La investigación, publicada en la revista Smart Agricultural Technology, propone un entorno agrícola virtual capaz de generar automáticamente datos de entrenamiento para sistemas de IA. El resultado es una herramienta que puede transformar la forma en que se diseñan y preparan los robots para la cosecha automatizada.

El problema de los datos reales

Los sistemas actuales de robótica agrícola dependen de la detección de objetos para localizar los frutos y de algoritmos de inteligencia artificial para evaluar su madurez. El problema está en la fase de entrenamiento: cada imagen obtenida en una granja real debe etiquetarse manualmente, dibujando cuadros alrededor de cada tomate y clasificándolo por su estado de maduración.

Este proceso es lento, costoso y extraordinariamente sensible a las variaciones del entorno. La iluminación cambia a lo largo del día, la forma de las plantas difiere entre variedades y temporadas, y las condiciones de cada explotación agrícola son distintas. Recopilar suficientes imágenes etiquetadas para entrenar un modelo robusto puede llevar meses de trabajo en campo.

Granja virtual con física real

Para superar esta barrera, el equipo liderado por Takuya Fujinaga, del Departamento de Ingeniería de la Universidad Metropolitana de Osaka, reconstruyó en tres dimensiones el interior de un invernadero de tomates a partir de imágenes captadas por cámaras montadas en robots agrícolas reales.

Usando Unreal Engine 5 —el mismo motor gráfico empleado en videojuegos de última generación— junto con una técnica emergente llamada 3D Gaussian Splatting, los investigadores recrearon la geometría, las texturas y las condiciones lumínicas del cultivo con un nivel de detalle que imita de cerca la realidad. El entorno virtual reproduce situaciones complejas: hojas que tapan los frutos, sombras proyectadas por los tallos, cambios de luz y fruta parcialmente oculta.

Etiquetado automático

La ventaja clave del sistema reside en la automatización. A diferencia del etiquetado manual en granjas reales, la granja virtual genera automáticamente las anotaciones necesarias para entrenar robots con inteligencia artificial: indica con precisión dónde aparece cada tomate en la imagen y cuál es su grado de madurez.
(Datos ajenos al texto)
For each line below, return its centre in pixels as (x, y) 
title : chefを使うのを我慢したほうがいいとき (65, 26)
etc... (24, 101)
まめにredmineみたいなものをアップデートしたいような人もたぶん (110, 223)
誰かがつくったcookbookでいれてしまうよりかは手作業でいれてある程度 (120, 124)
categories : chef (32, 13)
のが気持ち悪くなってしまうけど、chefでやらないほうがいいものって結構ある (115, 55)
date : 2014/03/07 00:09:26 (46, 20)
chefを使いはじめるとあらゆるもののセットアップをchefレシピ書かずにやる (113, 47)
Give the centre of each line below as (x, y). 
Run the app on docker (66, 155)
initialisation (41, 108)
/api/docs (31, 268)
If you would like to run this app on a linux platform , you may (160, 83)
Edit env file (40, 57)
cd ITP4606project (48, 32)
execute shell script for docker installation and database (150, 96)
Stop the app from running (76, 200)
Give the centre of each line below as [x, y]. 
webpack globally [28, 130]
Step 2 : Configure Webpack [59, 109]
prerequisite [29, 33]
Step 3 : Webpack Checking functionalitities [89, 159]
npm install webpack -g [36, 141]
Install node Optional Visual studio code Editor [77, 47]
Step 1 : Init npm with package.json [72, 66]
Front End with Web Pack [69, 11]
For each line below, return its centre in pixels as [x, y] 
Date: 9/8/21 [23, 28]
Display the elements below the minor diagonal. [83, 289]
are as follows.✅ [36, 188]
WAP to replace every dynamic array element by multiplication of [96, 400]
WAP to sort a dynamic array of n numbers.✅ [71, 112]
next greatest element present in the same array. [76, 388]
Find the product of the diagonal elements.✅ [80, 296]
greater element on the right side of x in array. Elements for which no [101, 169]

Además, el sistema exporta estos datos directamente en formato YOLO, el estándar más utilizado en el sector para el entrenamiento de modelos de detección de objetos. Esto facilita su integración en los flujos de trabajo habituales de los equipos de robótica agrícola que ya trabajan con esta arquitectura.

robots-tomates

Detección en campo real

Los investigadores entrenaron varios modelos de inteligencia artificial con los conjuntos de datos sintéticos generados por la granja virtual y comprobaron su rendimiento con imágenes tomadas en invernaderos reales. Los resultados confirmaron que los robots entrenados con datos virtuales son capaces de detectar y cosechar tomates con eficacia en condiciones reales.
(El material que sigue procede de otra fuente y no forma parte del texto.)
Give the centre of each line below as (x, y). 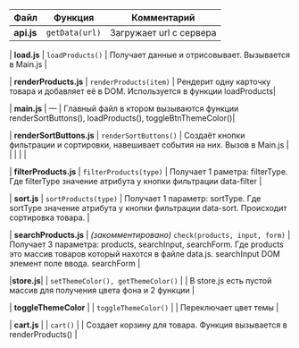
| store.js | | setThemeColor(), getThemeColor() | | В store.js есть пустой (141, 280)
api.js (25, 33)
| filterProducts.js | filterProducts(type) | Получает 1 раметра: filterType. (149, 172)
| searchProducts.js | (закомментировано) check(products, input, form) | (150, 235)
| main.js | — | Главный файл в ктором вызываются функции (124, 108)
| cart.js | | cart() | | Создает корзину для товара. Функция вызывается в (148, 325)
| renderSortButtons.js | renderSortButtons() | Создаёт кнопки (127, 135)
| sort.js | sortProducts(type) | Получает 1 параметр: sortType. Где (135, 199)
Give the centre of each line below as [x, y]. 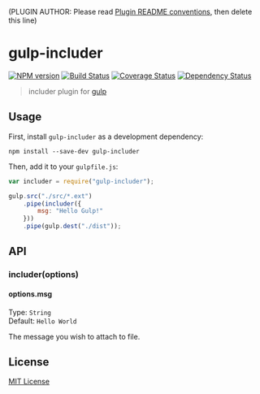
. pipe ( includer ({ [52, 203]
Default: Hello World [43, 321]
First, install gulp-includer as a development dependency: [106, 136]
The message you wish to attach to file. [74, 336]
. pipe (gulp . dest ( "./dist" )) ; [72, 227]
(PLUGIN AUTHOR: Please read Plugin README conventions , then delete [130, 12]
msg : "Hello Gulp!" [71, 211]
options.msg [30, 294]
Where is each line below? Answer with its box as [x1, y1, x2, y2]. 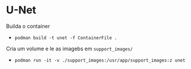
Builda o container [6, 23, 50, 30]
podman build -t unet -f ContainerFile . [14, 35, 117, 41]
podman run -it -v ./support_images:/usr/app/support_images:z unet [14, 57, 186, 63]
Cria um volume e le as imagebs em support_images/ [6, 45, 134, 52]

«Comparando las diferencias en la forma de los modelos 3D de tomates, las condiciones de iluminación y la cantidad de datos, identificamos qué factores afectan a la precisión de la IA», explicó Fujinaga. «Comprender cómo influyen la iluminación, la forma del tomate y el tamaño del conjunto de datos en el rendimiento de detección son hallazgos importantes para mejorar el modelo en el futuro», añadió.

Más allá del tomate

El alcance del trabajo va más allá del cultivo del tomate. Según el propio equipo investigador, los factores que determinan el rendimiento de los modelos —iluminación, geometría del fruto, volumen de datos— son relevantes para una amplia gama de productos agrícolas.
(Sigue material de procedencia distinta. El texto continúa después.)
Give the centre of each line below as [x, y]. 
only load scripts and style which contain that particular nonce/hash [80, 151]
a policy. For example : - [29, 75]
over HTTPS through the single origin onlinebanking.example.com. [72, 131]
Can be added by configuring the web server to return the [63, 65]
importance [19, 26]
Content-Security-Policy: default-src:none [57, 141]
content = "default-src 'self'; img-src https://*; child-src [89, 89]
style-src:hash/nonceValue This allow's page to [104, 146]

«Aunque hemos estudiado los tomates, factores similares son importantes en la recolección de una gran variedad de productos agrícolas», señaló Fujinaga. «Estamos muy ilusionados con el potencial de aplicar este método a cultivos distintos del tomate», recalcó.

La investigación, financiada por la Sociedad Japonesa para la Promoción de la Ciencia, abre la puerta a un nuevo paradigma en la formación de robots agrícolas: uno en el que el aprendizaje ocurre en mundos sintéticos antes de que la máquina toque un fruto real. Una estrategia que podría acelerar de forma decisiva la automatización de la cosecha en todo el mundo.